A vida acontece na cozinha (do Southern Kitchen)

Graças aos dados coletados pelas ferramentas de análise de marketing do Mailchimp, o Southern Kitchen também conseguiu implementar campanhas de anúncios no Facebook para ajudar a identificar novos públicos semelhantes para atrair.

"Com o Mailchimp, podemos ver quem está se envolvendo com o e-mail e criar um público personalizado que enviamos para o Facebook. Tem sido incrivelmente poderoso para nós", diz Anderson. "Reduzimos nosso custo por lead em 40% usando essa estratégia."

A estratégia de e-mail da FortyFour para o Southern Kitchen também ajudou a direcionar visualizações de página.

"Em comparação com o site como um todo, nosso número de visualizações de página por sessão por e-mail é 15% maior", diz Anderson. "E medidos em relação ao envolvimento social orgânico, os e-mails são, na verdade, 50% maiores. Então, estamos vendo um envolvimento melhor e mais profundo, e podemos trazer à tona o conteúdo que realmente se conecta com as pessoas."

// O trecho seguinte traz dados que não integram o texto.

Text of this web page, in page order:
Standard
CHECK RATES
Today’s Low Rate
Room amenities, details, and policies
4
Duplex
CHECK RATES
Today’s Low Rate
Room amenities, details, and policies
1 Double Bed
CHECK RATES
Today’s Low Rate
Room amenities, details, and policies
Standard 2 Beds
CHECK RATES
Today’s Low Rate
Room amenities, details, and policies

Com um público interessado e robusto firmemente estabelecido, Anderson acredita que chegou a hora de voltar a atenção para o e-commerce.

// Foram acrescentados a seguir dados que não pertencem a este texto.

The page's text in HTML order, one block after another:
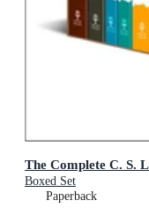
The Complete C. S.
Boxed Set
Paperback
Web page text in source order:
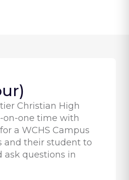
Christian High
on-one time with
a WCHS Campus
and their student to
ask questions in

"A parte fundamental tem sido construir esse público demográfico", diz Anderson. "Estamos começando a mudar nosso foco para receita, mas nossa meta inicial era deixar claro o que o Southern Kitchen representa. Não queremos que eles percam a voz focando demais em análises."

Em última análise, foram a voz e a identidade que atraíram grande parte do público do Southern Kitchen em primeiro lugar.

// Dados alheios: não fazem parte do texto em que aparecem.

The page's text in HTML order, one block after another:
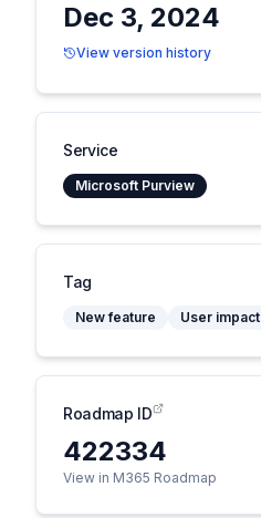
Dec 3, 2024
View version history
Service
Microsoft Purview
Tag
New feature User impact
Roadmap ID
422334
View in M365 Roadmap
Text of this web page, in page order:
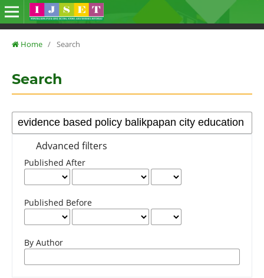
Home / Search
Search
Advanced filters
Published After
Published Before
By Author
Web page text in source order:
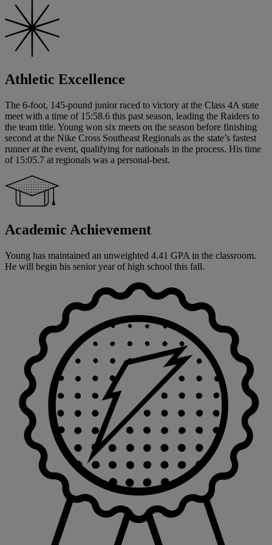
Athletic Excellence
The 6-foot, 145-pound junior raced to victory at the Class 4A state
meet with a time of 15:58.6 this past season, leading the Raiders to
the team title. Young won six meets on the season before finishing
second at the Nike Cross Southeast Regionals as the state’s fastest
runner at the event, qualifying for nationals in the process. His time
of 15:05.7 at regionals was a personal-best.
Academic Achievement
Young has maintained an unweighted 4.41 GPA in the classroom.
He will begin his senior year of high school this fall.

"Você sabe que quando há uma festa, todo mundo parece acabar na cozinha", diz Anderson. "É onde a vida acontece — compartilhar histórias, cozinhar, rir juntos. Esse é o espírito que o Southern Kitchen encapsula."

Três coisas para saber sobre campanhas de e-mail

Passamos muito tempo conversando com Ryan Anderson e Jarod Jones sobre o Southern Kitchen. Temos mais algumas coisas boas que não queríamos deixar na sala de edição. Aqui estão mais três coisas inteligentes que eles disseram sobre e-mails que você deve ouvir:

1. E-mails ficam. As redes sociais vêm e vão: Os dados demográficos que uma vez acolheram o Facebook mudaram para o Instagram e Snapchat, e você pode apostar que há mais mudanças à frente. Mas um endereço de e-mail tende a ficar. "O e-mail de uma pessoa raramente muda", diz Anderson. "E quando eles fornecem o e-mail, é porque querem notícias suas. Juntos, isso representa um nível de confiança e uma oportunidade de construir um relacionamento em longo prazo do que você pode ter em uma rede social." Se estiver empenhado em trabalhar por muito tempo com seus clientes, o e-mail é o caminho a percorrer.

2. Comece pelo seu público. Um dos primeiros contratempos que Jones identificou foi que as campanhas anteriores, otimizadas para cliques, atraíram inadvertidamente exatamente o público-alvo errado para o site do Southern Kitchen. "Acho que os resultados que eles queriam ainda estavam lá", diz Jones. "Precisávamos apenas começar com o público em mente. É melhor começar por aí e, em seguida, descobrir como fazer uma melhor conversão deles." Uma estratégia que resulta em 100 novas inscrições pode parecer um grande sucesso no início, mas pode custar caro se você não considerar seu público.

3. Você não pode comprar amor. Uma maneira comum de impulsionar as inscrições em listas de e-mails é oferecer cupons, descontos e outros incentivos financeiros. Isso pode ser ótimo a princípio, mas é melhor você ter algo mais para oferecer. "Os incentivos criam um relacionamento transacional com o usuário", diz Anderson. "Você está dizendo: ‘Vou lhe dar dinheiro para se cadastrar’. Como isso vai funcionar em longo prazo em comparação com pessoas que amam seus produtos e gostam da sua empresa?" Para um sucesso duradouro, dê aos clientes um motivo para amarem o que você é — não o que você vai dar a eles.